## Excerpts from a dataset
━━━━━━

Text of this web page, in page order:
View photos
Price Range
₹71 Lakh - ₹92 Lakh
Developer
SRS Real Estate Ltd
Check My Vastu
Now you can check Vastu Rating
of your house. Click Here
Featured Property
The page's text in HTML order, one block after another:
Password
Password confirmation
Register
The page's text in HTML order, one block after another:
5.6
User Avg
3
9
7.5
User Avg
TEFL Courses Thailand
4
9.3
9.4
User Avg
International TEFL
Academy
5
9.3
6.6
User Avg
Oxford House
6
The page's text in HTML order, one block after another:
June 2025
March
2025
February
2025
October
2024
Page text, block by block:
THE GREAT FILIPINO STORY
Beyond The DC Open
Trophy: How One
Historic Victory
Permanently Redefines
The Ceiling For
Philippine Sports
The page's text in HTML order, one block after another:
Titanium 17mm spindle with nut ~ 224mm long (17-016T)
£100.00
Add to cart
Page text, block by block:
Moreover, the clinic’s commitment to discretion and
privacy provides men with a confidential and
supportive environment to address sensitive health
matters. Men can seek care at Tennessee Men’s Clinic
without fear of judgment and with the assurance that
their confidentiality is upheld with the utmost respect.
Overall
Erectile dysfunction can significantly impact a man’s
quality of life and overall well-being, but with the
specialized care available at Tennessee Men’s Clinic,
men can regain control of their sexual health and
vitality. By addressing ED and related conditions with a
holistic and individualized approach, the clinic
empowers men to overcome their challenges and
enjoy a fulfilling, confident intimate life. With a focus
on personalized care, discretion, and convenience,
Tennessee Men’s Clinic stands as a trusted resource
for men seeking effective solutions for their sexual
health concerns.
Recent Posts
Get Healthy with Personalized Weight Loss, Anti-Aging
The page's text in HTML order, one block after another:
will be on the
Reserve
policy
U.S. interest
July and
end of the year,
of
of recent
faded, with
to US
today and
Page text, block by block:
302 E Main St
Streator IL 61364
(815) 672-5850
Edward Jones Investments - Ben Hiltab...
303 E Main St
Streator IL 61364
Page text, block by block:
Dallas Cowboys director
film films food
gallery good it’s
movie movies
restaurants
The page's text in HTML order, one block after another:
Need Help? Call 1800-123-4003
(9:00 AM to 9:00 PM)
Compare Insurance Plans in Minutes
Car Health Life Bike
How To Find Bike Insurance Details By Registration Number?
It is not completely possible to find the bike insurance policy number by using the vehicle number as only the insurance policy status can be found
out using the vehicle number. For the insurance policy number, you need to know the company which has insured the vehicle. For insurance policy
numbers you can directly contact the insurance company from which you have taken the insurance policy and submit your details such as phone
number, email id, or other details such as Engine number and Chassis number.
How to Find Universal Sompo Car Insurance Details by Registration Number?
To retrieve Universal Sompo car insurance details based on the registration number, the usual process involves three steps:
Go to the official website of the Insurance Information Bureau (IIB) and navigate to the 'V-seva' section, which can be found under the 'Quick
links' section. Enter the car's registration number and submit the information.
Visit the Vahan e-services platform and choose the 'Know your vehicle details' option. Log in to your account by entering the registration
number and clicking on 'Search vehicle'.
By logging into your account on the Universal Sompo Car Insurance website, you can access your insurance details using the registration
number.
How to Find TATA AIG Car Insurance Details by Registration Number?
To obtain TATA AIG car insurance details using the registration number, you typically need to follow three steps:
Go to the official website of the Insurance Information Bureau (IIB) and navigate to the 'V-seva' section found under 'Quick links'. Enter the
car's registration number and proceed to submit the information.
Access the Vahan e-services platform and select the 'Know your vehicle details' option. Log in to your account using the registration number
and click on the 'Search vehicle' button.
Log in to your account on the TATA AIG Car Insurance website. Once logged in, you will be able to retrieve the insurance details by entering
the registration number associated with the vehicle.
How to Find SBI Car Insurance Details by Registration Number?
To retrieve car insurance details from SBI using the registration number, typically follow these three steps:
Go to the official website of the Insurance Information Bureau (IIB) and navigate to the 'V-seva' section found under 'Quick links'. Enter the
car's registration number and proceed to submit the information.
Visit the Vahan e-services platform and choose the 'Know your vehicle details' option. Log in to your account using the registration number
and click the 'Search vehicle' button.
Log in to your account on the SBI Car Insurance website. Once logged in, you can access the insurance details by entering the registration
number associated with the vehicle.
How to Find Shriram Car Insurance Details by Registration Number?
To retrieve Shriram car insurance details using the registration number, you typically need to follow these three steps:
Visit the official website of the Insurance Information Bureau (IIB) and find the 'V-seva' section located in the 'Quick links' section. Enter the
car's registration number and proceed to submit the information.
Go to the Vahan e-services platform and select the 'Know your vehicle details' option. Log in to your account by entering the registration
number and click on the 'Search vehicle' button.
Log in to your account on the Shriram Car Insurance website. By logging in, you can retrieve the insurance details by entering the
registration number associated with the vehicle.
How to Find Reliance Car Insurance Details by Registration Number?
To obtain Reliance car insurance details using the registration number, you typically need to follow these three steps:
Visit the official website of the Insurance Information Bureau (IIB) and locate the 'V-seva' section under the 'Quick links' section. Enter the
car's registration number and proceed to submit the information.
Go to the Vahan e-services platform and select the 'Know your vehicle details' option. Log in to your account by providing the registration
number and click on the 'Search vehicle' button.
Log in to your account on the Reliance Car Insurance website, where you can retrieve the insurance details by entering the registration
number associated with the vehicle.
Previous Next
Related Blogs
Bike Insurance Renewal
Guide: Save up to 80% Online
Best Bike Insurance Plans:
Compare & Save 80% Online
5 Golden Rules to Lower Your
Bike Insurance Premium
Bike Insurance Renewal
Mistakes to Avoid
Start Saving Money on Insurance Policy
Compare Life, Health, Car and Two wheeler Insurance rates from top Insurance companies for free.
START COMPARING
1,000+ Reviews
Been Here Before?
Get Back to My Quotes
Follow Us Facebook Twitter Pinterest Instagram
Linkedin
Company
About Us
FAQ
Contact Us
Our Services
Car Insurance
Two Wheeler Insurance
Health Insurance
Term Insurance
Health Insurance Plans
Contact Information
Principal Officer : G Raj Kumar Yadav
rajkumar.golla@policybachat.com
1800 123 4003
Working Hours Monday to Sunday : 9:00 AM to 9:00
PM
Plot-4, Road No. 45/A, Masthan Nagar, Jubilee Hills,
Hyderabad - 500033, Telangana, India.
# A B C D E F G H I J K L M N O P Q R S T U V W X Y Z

━━━━━━

## What the task asks
Retype the records above in full, matching each line exactly.

## Task answer
Text of this web page, in page order:
View photos
Price Range
₹71 Lakh - ₹92 Lakh
Developer
SRS Real Estate Ltd
Check My Vastu
Now you can check Vastu Rating
of your house. Click Here
Featured Property
The page's text in HTML order, one block after another:
Password
Password confirmation
Register
The page's text in HTML order, one block after another:
5.6
User Avg
3
9
7.5
User Avg
TEFL Courses Thailand
4
9.3
9.4
User Avg
International TEFL
Academy
5
9.3
6.6
User Avg
Oxford House
6
The page's text in HTML order, one block after another:
June 2025
March
2025
February
2025
October
2024
Page text, block by block:
THE GREAT FILIPINO STORY
Beyond The DC Open
Trophy: How One
Historic Victory
Permanently Redefines
The Ceiling For
Philippine Sports
The page's text in HTML order, one block after another:
Titanium 17mm spindle with nut ~ 224mm long (17-016T)
£100.00
Add to cart
Page text, block by block:
Moreover, the clinic’s commitment to discretion and
privacy provides men with a confidential and
supportive environment to address sensitive health
matters. Men can seek care at Tennessee Men’s Clinic
without fear of judgment and with the assurance that
their confidentiality is upheld with the utmost respect.
Overall
Erectile dysfunction can significantly impact a man’s
quality of life and overall well-being, but with the
specialized care available at Tennessee Men’s Clinic,
men can regain control of their sexual health and
vitality. By addressing ED and related conditions with a
holistic and individualized approach, the clinic
empowers men to overcome their challenges and
enjoy a fulfilling, confident intimate life. With a focus
on personalized care, discretion, and convenience,
Tennessee Men’s Clinic stands as a trusted resource
for men seeking effective solutions for their sexual
health concerns.
Recent Posts
Get Healthy with Personalized Weight Loss, Anti-Aging
The page's text in HTML order, one block after another:
will be on the
Reserve
policy
U.S. interest
July and
end of the year,
of
of recent
faded, with
to US
today and
Page text, block by block:
302 E Main St
Streator IL 61364
(815) 672-5850
Edward Jones Investments - Ben Hiltab...
303 E Main St
Streator IL 61364
Page text, block by block:
Dallas Cowboys director
film films food
gallery good it’s
movie movies
restaurants
The page's text in HTML order, one block after another:
Need Help? Call 1800-123-4003
(9:00 AM to 9:00 PM)
Compare Insurance Plans in Minutes
Car Health Life Bike
How To Find Bike Insurance Details By Registration Number?
It is not completely possible to find the bike insurance policy number by using the vehicle number as only the insurance policy status can be found
out using the vehicle number. For the insurance policy number, you need to know the company which has insured the vehicle. For insurance policy
numbers you can directly contact the insurance company from which you have taken the insurance policy and submit your details such as phone
number, email id, or other details such as Engine number and Chassis number.
How to Find Universal Sompo Car Insurance Details by Registration Number?
To retrieve Universal Sompo car insurance details based on the registration number, the usual process involves three steps:
Go to the official website of the Insurance Information Bureau (IIB) and navigate to the 'V-seva' section, which can be found under the 'Quick
links' section. Enter the car's registration number and submit the information.
Visit the Vahan e-services platform and choose the 'Know your vehicle details' option. Log in to your account by entering the registration
number and clicking on 'Search vehicle'.
By logging into your account on the Universal Sompo Car Insurance website, you can access your insurance details using the registration
number.
How to Find TATA AIG Car Insurance Details by Registration Number?
To obtain TATA AIG car insurance details using the registration number, you typically need to follow three steps:
Go to the official website of the Insurance Information Bureau (IIB) and navigate to the 'V-seva' section found under 'Quick links'. Enter the
car's registration number and proceed to submit the information.
Access the Vahan e-services platform and select the 'Know your vehicle details' option. Log in to your account using the registration number
and click on the 'Search vehicle' button.
Log in to your account on the TATA AIG Car Insurance website. Once logged in, you will be able to retrieve the insurance details by entering
the registration number associated with the vehicle.
How to Find SBI Car Insurance Details by Registration Number?
To retrieve car insurance details from SBI using the registration number, typically follow these three steps:
Go to the official website of the Insurance Information Bureau (IIB) and navigate to the 'V-seva' section found under 'Quick links'. Enter the
car's registration number and proceed to submit the information.
Visit the Vahan e-services platform and choose the 'Know your vehicle details' option. Log in to your account using the registration number
and click the 'Search vehicle' button.
Log in to your account on the SBI Car Insurance website. Once logged in, you can access the insurance details by entering the registration
number associated with the vehicle.
How to Find Shriram Car Insurance Details by Registration Number?
To retrieve Shriram car insurance details using the registration number, you typically need to follow these three steps:
Visit the official website of the Insurance Information Bureau (IIB) and find the 'V-seva' section located in the 'Quick links' section. Enter the
car's registration number and proceed to submit the information.
Go to the Vahan e-services platform and select the 'Know your vehicle details' option. Log in to your account by entering the registration
number and click on the 'Search vehicle' button.
Log in to your account on the Shriram Car Insurance website. By logging in, you can retrieve the insurance details by entering the
registration number associated with the vehicle.
How to Find Reliance Car Insurance Details by Registration Number?
To obtain Reliance car insurance details using the registration number, you typically need to follow these three steps:
Visit the official website of the Insurance Information Bureau (IIB) and locate the 'V-seva' section under the 'Quick links' section. Enter the
car's registration number and proceed to submit the information.
Go to the Vahan e-services platform and select the 'Know your vehicle details' option. Log in to your account by providing the registration
number and click on the 'Search vehicle' button.
Log in to your account on the Reliance Car Insurance website, where you can retrieve the insurance details by entering the registration
number associated with the vehicle.
Previous Next
Related Blogs
Bike Insurance Renewal
Guide: Save up to 80% Online
Best Bike Insurance Plans:
Compare & Save 80% Online
5 Golden Rules to Lower Your
Bike Insurance Premium
Bike Insurance Renewal
Mistakes to Avoid
Start Saving Money on Insurance Policy
Compare Life, Health, Car and Two wheeler Insurance rates from top Insurance companies for free.
START COMPARING
1,000+ Reviews
Been Here Before?
Get Back to My Quotes
Follow Us Facebook Twitter Pinterest Instagram
Linkedin
Company
About Us
FAQ
Contact Us
Our Services
Car Insurance
Two Wheeler Insurance
Health Insurance
Term Insurance
Health Insurance Plans
Contact Information
Principal Officer : G Raj Kumar Yadav
rajkumar.golla@policybachat.com
1800 123 4003
Working Hours Monday to Sunday : 9:00 AM to 9:00
PM
Plot-4, Road No. 45/A, Masthan Nagar, Jubilee Hills,
Hyderabad - 500033, Telangana, India.
# A B C D E F G H I J K L M N O P Q R S T U V W X Y Z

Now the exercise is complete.